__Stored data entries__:

>>

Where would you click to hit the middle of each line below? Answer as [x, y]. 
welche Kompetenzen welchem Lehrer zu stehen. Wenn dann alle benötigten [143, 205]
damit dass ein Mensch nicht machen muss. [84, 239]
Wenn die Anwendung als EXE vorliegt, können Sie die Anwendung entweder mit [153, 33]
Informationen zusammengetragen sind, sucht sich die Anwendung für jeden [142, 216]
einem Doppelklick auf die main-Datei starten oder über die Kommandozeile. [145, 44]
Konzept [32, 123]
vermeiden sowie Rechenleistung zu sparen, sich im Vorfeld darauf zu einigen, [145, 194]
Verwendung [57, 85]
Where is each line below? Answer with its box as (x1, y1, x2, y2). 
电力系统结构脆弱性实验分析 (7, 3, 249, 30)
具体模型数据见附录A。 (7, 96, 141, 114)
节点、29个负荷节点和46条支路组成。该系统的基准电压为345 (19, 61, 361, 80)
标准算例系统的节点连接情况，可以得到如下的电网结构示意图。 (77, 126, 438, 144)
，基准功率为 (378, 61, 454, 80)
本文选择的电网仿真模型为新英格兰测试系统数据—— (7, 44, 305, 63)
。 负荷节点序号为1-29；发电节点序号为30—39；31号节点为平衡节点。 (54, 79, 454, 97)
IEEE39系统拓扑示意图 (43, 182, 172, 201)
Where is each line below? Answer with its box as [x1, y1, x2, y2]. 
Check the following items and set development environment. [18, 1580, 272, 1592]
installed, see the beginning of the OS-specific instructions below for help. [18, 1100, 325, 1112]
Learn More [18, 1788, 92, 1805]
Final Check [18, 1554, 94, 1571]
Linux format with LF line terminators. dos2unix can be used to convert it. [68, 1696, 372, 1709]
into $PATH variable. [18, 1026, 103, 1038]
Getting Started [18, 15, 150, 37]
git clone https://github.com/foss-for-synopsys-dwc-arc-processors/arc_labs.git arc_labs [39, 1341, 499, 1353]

<<

__Exercise__:
Write out each line exactly, starting with the line that contains "into $PATH variable. [18, 1026, 103, 1038]" and stopping after the last line of the data.

__Result__:
into $PATH variable. [18, 1026, 103, 1038]
Getting Started [18, 15, 150, 37]
git clone https://github.com/foss-for-synopsys-dwc-arc-processors/arc_labs.git arc_labs [39, 1341, 499, 1353]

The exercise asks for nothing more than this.